MUSEP 7006 - Pedagogy Practicum V
North Terrace Campus - Semester 1 - 2022
General Course Information
Course Code MUSEP 7006 Course Pedagogy Practicum V Coordinating Unit Elder Conservatorium of Music Term Semester 1 Level Postgraduate Coursework Location/s North Terrace Campus Units 6 Contact Up to 3 hours per week Available for Study Abroad and Exchange Restrictions Available to GDipMus(PerfPed), MMus(PerfPed) students only Course Description Teaching observation, co-teaching and two major teaching projects with defined aims and duration will be undertaken within teaching programs approved by the Program Convenor. Each project will comprise a written curriculum, teaching implementation, written diagnosis and evaluation. Assessment tools for teaching practice will include video recordings as well as live scenarios. These activities will be monitored during seminar sessions. This course provides more formal opportunities for supervised practical application of techniques and skills investigated earlier in the degree.

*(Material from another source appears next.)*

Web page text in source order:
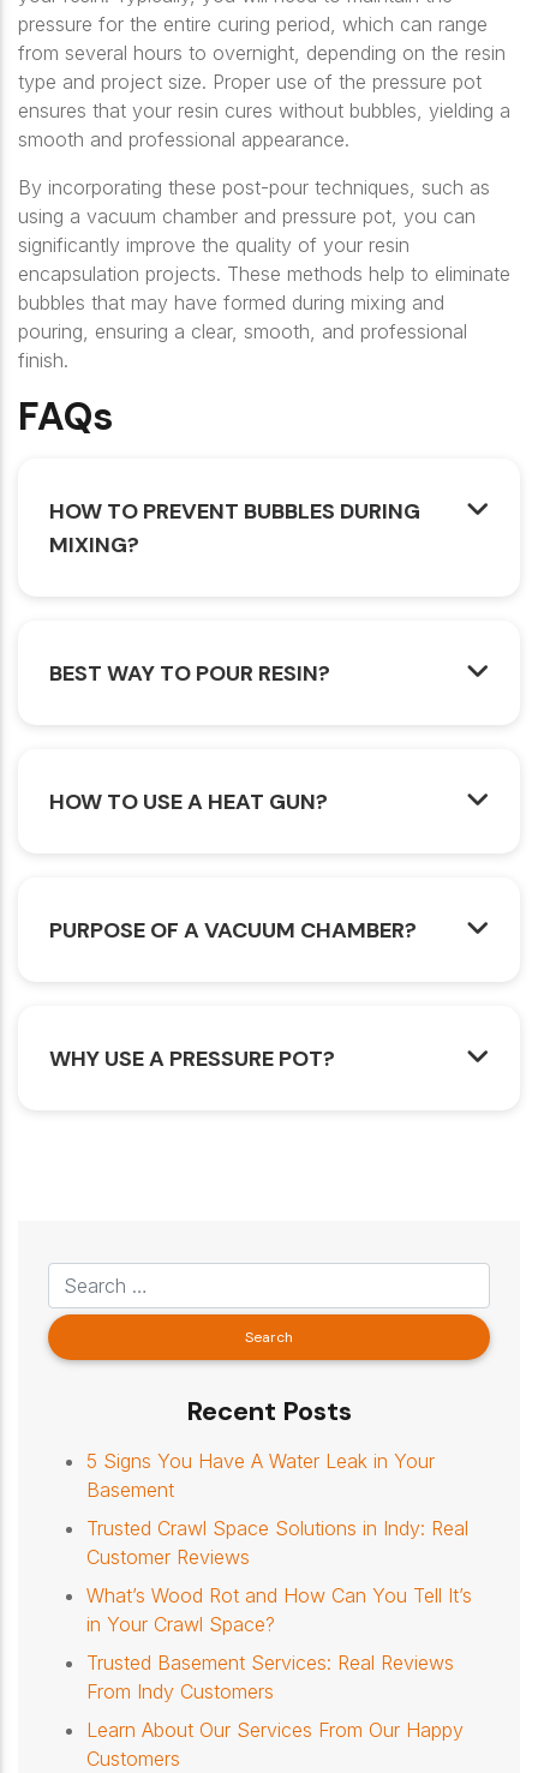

Course Coordinator: Dr Oliver Fartach-Naini
The full timetable of all activities for this course can be accessed from Course Planner.
Course Learning Outcomes1. The course seeks to link theoretical understanding of general educational principles to the practice of beginning, elementary and intermediate level instrumental/vocal music teaching
2. The course seeks to link theoretical understanding of child development and educational psychology to the practice of beginning, elementary and intermediate level instrumental/vocal music teaching.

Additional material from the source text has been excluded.